Feature Image: Vernetti’s Townhouse circa 1970 (Photo: Oakland Tribune).


Photo: Paul Harrington (Courtesy of Berkeleyside.com).

The West Coast cocktail revival started in Emeryville thanks to this man

By Shanna Farrell
(This story reprinted with permission from Berkeleyside.com’s NOSH food column).

On an unassuming street in the middle of Emeryville is the Townhouse Bar & Grill. The restaurant, located in an old, wooden house, its facade faded by the sun, stands in sharp contrast to the newly constructed buildings erected around it. Its walls have discolored unevenly, half of them brown and the other a jaundiced yellow. There are two red tents shyly peeking over a fence, indicating a coveted backyard area. Once inside, however, its rustic exterior gives way to a charming dining room lined with neatly set tables atop white linens. There’s an inviting copper bar crowned by a full shelf of curated alcohol.

It may not be immediately apparent from Townhouse’s humble, homey appearance, but it is more than a neighborhood place where people come together to break bread and sip Martinis. It was ground zero for the start of the West Coast’s contemporary cocktail revival, which began here in the early 1990s. This boils down to the employment of one person: Paul Harrington.

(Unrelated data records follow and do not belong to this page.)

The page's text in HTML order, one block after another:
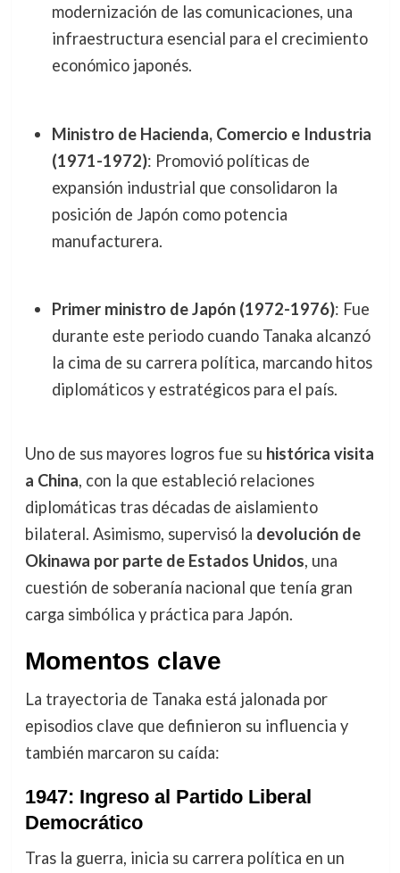
modernización de las comunicaciones, una
infraestructura esencial para el crecimiento
económico japonés.
Ministro de Hacienda, Comercio e Industria
(1971-1972): Promovió políticas de
expansión industrial que consolidaron la
posición de Japón como potencia
manufacturera.
Primer ministro de Japón (1972-1976): Fue
durante este periodo cuando Tanaka alcanzó
la cima de su carrera política, marcando hitos
diplomáticos y estratégicos para el país.
Uno de sus mayores logros fue su histórica visita
a China, con la que estableció relaciones
diplomáticas tras décadas de aislamiento
bilateral. Asimismo, supervisó la devolución de
Okinawa por parte de Estados Unidos, una
cuestión de soberanía nacional que tenía gran
carga simbólica y práctica para Japón.
Momentos clave
La trayectoria de Tanaka está jalonada por
episodios clave que definieron su influencia y
también marcaron su caída:
1947: Ingreso al Partido Liberal
Democrático
Tras la guerra, inicia su carrera política en un
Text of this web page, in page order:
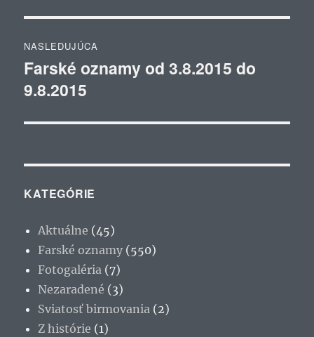
NASLEDUJÚCA
Ďalší
článok:
Farské oznamy od 3.8.2015 do
9.8.2015
KATEGÓRIE
Aktuálne (45)
Farské oznamy (550)
Fotogaléria (7)
Nezaradené (3)
Sviatosť birmovania (2)
Z histórie (1)
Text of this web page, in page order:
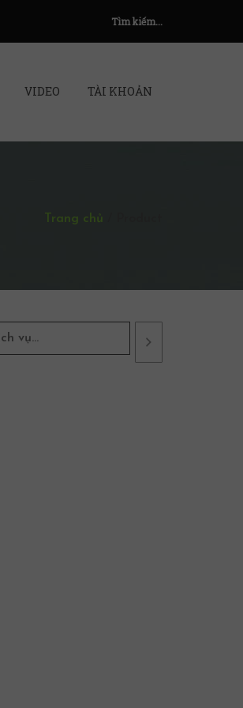
Tìm kiếm...
VIDEO TÀI KHOẢN
Trang chủ
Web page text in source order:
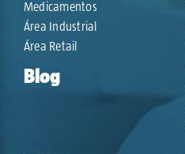
Medicamentos
Área Industrial
Área Retail
Blog
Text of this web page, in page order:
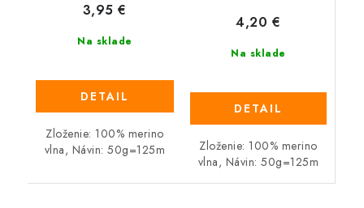
Na sklade
3,95 €
DETAIL
Zloženie: 100% merino
vlna, Návin: 50g=125m
Na sklade
4,20 €
DETAIL
Zloženie: 100% merino
vlna, Návin: 50g=125m
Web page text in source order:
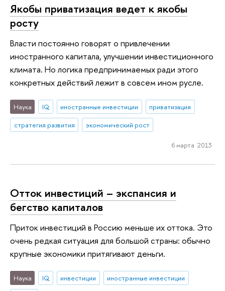
Якобы приватизация ведет к якобы
росту
Власти постоянно говорят о привлечении
иностранного капитала, улучшении инвестиционного
климата. Но логика предпринимаемых ради этого
конкретных действий лежит в совсем ином русле.
Наука IQ иностранные инвестиции
приватизация
стратегия развития
экономический рост
6 марта 2013
Отток инвестиций – экспансия и
бегство капиталов
Приток инвестиций в Россию меньше их оттока. Это
очень редкая ситуация для большой страны: обычно
крупные экономики притягивают деньги.
Наука IQ инвестиции
иностранные инвестиции
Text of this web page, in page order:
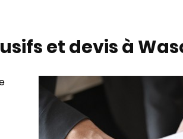
et devis à

Harrington is the one of the godfathers of the cocktail renaissance. He introduced people to classic cocktails while tending bar, used obscure ingredients that are now commonplace and wrote one of the first American cocktail books since Prohibition — all before he turned 30-years-old. The Townhouse is where he earned his education in spirits, perfected classic recipes he had read about in antiquarian cocktail books and created the Jasmine, a drink that has been enjoying its own renaissance as of late.

Harrington created the now famous Jasmine, using gin, lemon juice, Campari, and Cointreau here in Emeryville. (Photo: Kjell Redal/The Seattle Times).

Like many, Harrington got into bartending to help pay his way through college. He attended UC Berkeley in the early ‘90s, first studying engineering, and later, architecture, for which he earned his degree. He had past experience, working at Charlie’s Bar & Grille in Bellevue, Washington — his hometown — so it was an easy transition to bartending in the Bay Area, working initially at Houlihan’s in Fisherman’s Wharf in San Francisco, and then joining the team at the Townhouse. Originally opened in 1926, the Townhouse was on its fifth iteration in 1989, when it was bought and remodeled by chef Ellen Hope Rosenberg and Joseph LeBrun. Rosenberg and LeBrun brought on Harrington about three months after they opened.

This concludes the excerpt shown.